Same study, two panels: a synthetic one and a real one we recruit through Great Question. The results, side by side.

04

The recap & decision tree

When synthetic users earn a spot in your workflow. The full guide, and a Claude skill you can run yourself.

For the past few months, I've been reading every take on synthetic users I can find. NN/G's "If, When, and How" piece. The ACM Interactions article on the people-pleasing problem. Park et al's 86% accuracy paper. The same LinkedIn debate playing out on repeat. A pile of accuracy studies that sometimes contradict each other.

Most of it is people arguing whether synthetic users should exist.

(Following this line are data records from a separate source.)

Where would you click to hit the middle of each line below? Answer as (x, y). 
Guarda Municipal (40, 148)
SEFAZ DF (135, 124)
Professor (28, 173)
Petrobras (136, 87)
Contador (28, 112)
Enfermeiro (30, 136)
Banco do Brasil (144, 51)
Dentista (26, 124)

What we're seeing from where we sit

Great Question has a front-row view of this debate. Every day, our customers run extensive research with their own users and panels they recruit and schedule inside our product. And every day, we watch them build AI workflows on top of our MCP that surprise us, including their own synthetic users.

We hold a strong opinion that nothing replaces watching a person fumble through a prototype, or the magic that happens during a conversation.

But those same customers are asking us how to use AI to move faster. A lot of them are sitting on years of interview transcripts, survey data, support tickets, and product usage data. They want to know if any of that can act as a stand-in for an interview when the real one isn't possible.

Our position going in: synthetic personas, synthetic users, and synthetic panels are becoming a core layer of research and product workflows over the next year or less. The synthetic layer makes research cheaper to iterate on and faster to validate, and at its best, surfaces the gaps where new research is still required.

The best ones build on real customer data. The ones you generate from a prompt alone, or pull from a synthetic-user tool that doesn't know your audience, are a statistical impression of a demographic an LLM read about online. They answer like it. For the sake of this series, I am not exploring a ChatGPT or LLM-based synthetic user, as I believe these have no place in any product workflow.

So we're building ours and telling you what we find:

Part 1 (this one): the terminology, the workflows I'm considering based on conversations with our product and engineering teams, and the hypothesis I have going into this live experiment.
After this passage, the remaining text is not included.